Sitting Florida Gov. Charlie Crist was against oil drilling, then open to it, then fiercely against it. The new leaders of the Florida House and Senate, Rep. Dean Cannon and Sen. Mike Haridopolos, were pushing for drilling in state waters, then they weren't, and now at least Haridpolos wants the state to consider drilling one day.
Then there's the reversal of President Barack Obama, who was ready to open more federal waters to drilling, and now isn't.
All the flip-flopping got us wondering what position Florida's incoming Republican governor Rick Scott had staked out, and whether he's been consistent. Scott gave us an opening to use our Flip-O-Meter when the issue of oil drilling came up on Dec. 2, 2010, during an interview with CNN's Wolf Blitzer.
"We need to become energy independent. We can't do drilling until we do it safely," Scott said. But, "you don't put in a moratorium.
"Let's figure out how we can do it safely because we cannot afford to mess up our beaches or our economy. But I believe (with) the ingenuity of Americans, we will come up with a way to do that."
How do those statements line up to comments Scott made throughout the campaign?
We decided to examine three critical points -- Scott's comments in the days and weeks after the April Deepwater Horizon Gulf of Mexico oil spill; his time visiting the communities affected by the oil spill in the Panhandle; and his comments ahead of the general election vote when he might soften his position to appeal to moderate voters.
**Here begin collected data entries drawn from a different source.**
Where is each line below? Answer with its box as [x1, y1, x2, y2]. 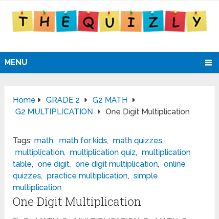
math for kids [59, 136, 108, 146]
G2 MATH [92, 95, 128, 105]
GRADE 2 [46, 95, 80, 105]
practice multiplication [47, 171, 128, 181]
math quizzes [113, 136, 163, 146]
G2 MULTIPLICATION [15, 107, 93, 117]
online [164, 159, 186, 169]
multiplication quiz [70, 148, 136, 157]

Back in May, after the Deepwater Horizon oil rig explosion, Scott was criticized by Democratic gubernatorial candidate Alex Sink as still supporting increased oil drilling. As evidence, the Sink campaign pointed to both Scott's own campaign website and an interview he gave to the Palm Beach Post.
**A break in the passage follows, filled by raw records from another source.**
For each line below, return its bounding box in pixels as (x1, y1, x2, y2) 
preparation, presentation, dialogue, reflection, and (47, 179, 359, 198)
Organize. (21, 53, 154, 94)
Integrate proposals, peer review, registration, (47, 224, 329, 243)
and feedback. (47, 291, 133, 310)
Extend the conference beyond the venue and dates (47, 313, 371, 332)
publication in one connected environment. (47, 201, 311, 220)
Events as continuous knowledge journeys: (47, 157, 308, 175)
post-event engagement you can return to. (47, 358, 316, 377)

Scott, on his website, advocated drilling offshore. "But we must ensure that Florida’s beaches are protected," he wrote. "As we explore the expansion of domestic drilling in the U.S., we must ensure that we have sound policies in place that ensure the companies drilling are doing so in an environmentally sound way and adhering to the strictest of safety standards."
And to the Post, Scott announced opposition to a state constitutional ban on offshore drilling. "We need to protect our beaches, break our dependency on foreign oil and hold oil companies accountable when there are problems," Scott said. "As governor, I'll look to strike a balance between responsible exploration that takes every precaution and is far enough from our shores while holding oil companies accountable for their mistakes."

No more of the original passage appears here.